Food for People, Food for Pollinators, Food for Thought 

It all started with the seed of an idea: a beautiful, biodiverse garden in downtown Victoria, an outdoor classroom and a community space for all to enjoy. A place that celebrates food and sustainability in the heart of the Food Eco District!

 

Having dreamt about creating a space like this for a long time, we finally began developing the Urban Learning Garden in the courtyard of the downtown library (940 Blanshard St.) in the summer of 2018 in partnership with LifeCycles Project Society.

 

This food forward initiative is a multi-garden experiment in urban placemaking and will become a collection of mini-learning labs over the next few years, bringing diverse plants into the city to remind folks that food grows from the Earth. We want to celebrate this truth, so we are experimenting and hoping to find ways to bring our consumption back into balance.

 

We describe the project as a “multi-garden experiment” and a collection of “mini-learning-labs” for many reasons, including the following:

 

We are trying something new. We are community minded individuals, a few of us working for forward thinking organizations, who want to create a different way of growing in the city. We’re not satisfied with the status quo and we want to experiment with different ways of doing things. We are trying to learn how to do this work well, in this place, at this time.

 

We are learning as we go. Many of the species of plants we are planting are unaccustomed to such extreme urbanized environments. We are not playing with the usual, heavily domesticated, urban street plants you see in most downtown cores.

 

We are playing with plants. And we’re trying to learn which plants like playing with us in this bizarre anthropic landscape. We’re also really hoping to learn which plants attract the attention of people who have forgotten the joy of playing with plants.

 

We are trying to create together. We are experimenting with different ways to engage people in this work. We want diverse individuals and groups to come into this space. We want this to be more than a place to pass through, or to stop for a smoke. We’ll be offering workshops, events, tours and the like but we really hope people will come to spend time here in their own ways, and to find ways to make the space theirs. We want diverse people to become involved in helping us make this space.

 

We believe the learning is in the process. Each “zone” we create is unique, with its own set of challenges and possibilities.

 

In 2018 we: 1) refurbished the existing concrete planters in-front of the library and planted a collection of over 30 native plant species and 2) created a perennial herb garden and seating area with a collection of gentle medicinal and culinary herbs (as well as 2 kiwi vines).

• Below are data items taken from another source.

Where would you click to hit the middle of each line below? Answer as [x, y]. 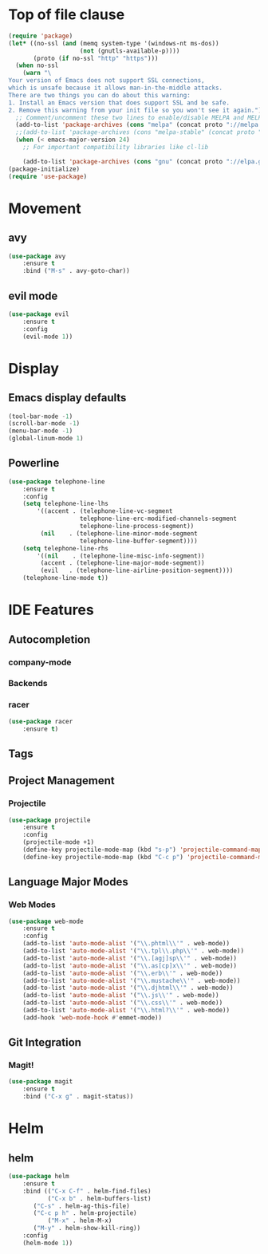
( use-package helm [39, 1177]
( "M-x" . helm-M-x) [80, 1221]
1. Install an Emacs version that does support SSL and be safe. [119, 103]
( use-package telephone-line [57, 481]
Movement [45, 208]
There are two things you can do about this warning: [100, 95]
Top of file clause [67, 15]
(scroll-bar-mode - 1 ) [44, 424]
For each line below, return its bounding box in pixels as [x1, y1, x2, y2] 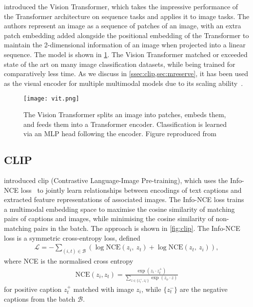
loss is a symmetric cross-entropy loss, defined [4, 232, 140, 243]
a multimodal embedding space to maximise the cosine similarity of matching [4, 204, 235, 214]
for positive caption [4, 284, 62, 294]
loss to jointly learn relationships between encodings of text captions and [20, 184, 242, 195]
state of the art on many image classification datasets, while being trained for [4, 59, 235, 69]
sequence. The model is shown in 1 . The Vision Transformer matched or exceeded [4, 49, 248, 59]
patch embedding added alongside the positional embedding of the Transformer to [4, 30, 249, 40]
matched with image [73, 284, 134, 294]
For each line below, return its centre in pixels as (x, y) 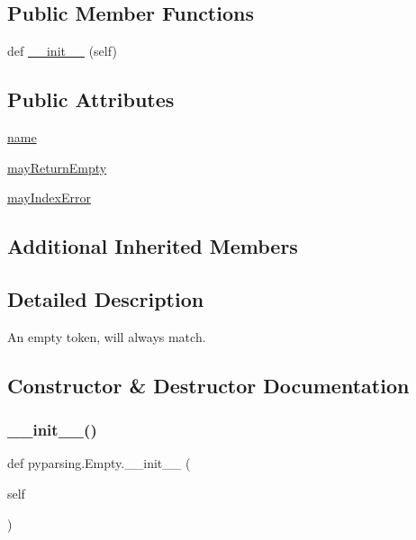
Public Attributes (91, 99)
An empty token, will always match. (107, 336)
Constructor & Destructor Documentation (208, 385)
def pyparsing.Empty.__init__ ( (99, 463)
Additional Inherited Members (153, 246)
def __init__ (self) (62, 51)
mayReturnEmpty (57, 167)
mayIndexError (49, 198)
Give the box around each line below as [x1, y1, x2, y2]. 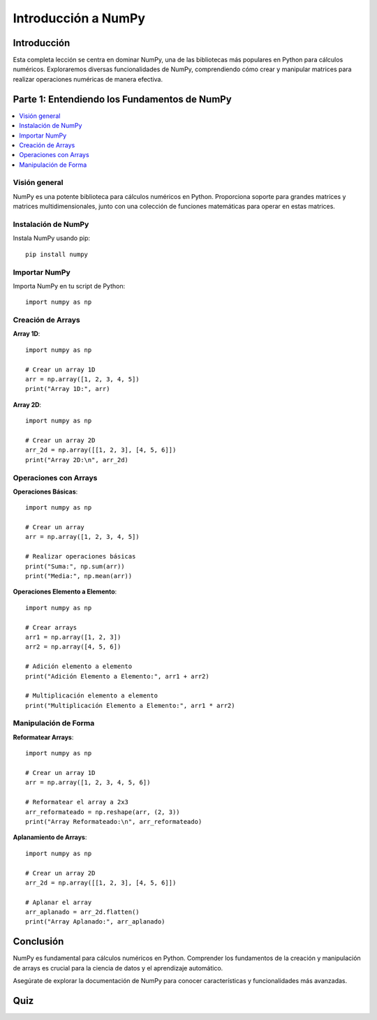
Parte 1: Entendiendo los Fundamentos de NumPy [13, 93, 232, 105]
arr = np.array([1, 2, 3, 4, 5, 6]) [25, 778, 151, 787]
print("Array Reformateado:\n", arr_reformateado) [25, 818, 202, 825]
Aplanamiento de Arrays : [13, 833, 87, 841]
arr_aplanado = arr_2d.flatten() [25, 908, 140, 916]
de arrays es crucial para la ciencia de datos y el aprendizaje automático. [13, 963, 223, 972]
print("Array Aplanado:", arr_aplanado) [25, 918, 165, 926]
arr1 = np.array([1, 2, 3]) [25, 633, 121, 641]
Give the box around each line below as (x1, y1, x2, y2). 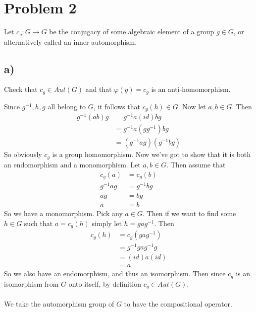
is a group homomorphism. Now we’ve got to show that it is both (52, 149, 251, 159)
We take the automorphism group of (4, 298, 114, 309)
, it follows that (93, 101, 140, 111)
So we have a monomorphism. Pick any (4, 208, 123, 219)
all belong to (48, 101, 86, 111)
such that (24, 218, 53, 228)
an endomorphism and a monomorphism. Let (4, 159, 141, 169)
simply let (92, 218, 122, 228)
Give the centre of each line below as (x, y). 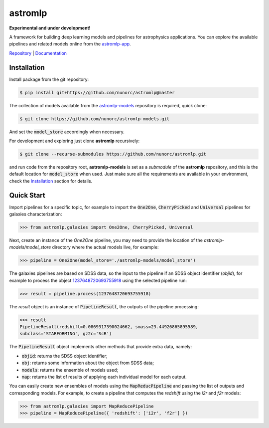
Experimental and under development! (50, 28)
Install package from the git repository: (49, 79)
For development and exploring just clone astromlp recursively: (74, 141)
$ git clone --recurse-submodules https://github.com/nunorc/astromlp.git (113, 154)
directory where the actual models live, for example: (105, 247)
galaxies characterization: (36, 214)
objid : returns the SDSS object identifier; (65, 356)
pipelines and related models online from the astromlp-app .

In 2019 we installed a pollinator garden with nesting habitat for native bees and other pollinators, and this year, we will be installing an ‘outdoor living room’ gathering space for the community, with 2 more gardens to come! 

 

We are open to each evolving and changing as we go. We do not have a fixed end state in mind. We are more interested in the process.

 

Concrete cities are blossoming. Amid this jungle, we need solutions that work for many. Solutions that help us un-learn some things, and re-learn others.

 

Thanks to the generosity and enthusiasm of our supporters including the Greater Victoria Public Library, the City of Victoria, the Province of British Columbia, Co-op Community Spaces and Vancity, this big idea has found the nourishment it needs to take root. An extra special thank you to those who took the time to vote for the Learning Garden during the City of Victoria’s Participatory Budgeting Process! Because of you, this project is coming to fruition. 

 

Be sure to keep your eye on the space to see what comes next!

 

Workshops set to begin soon!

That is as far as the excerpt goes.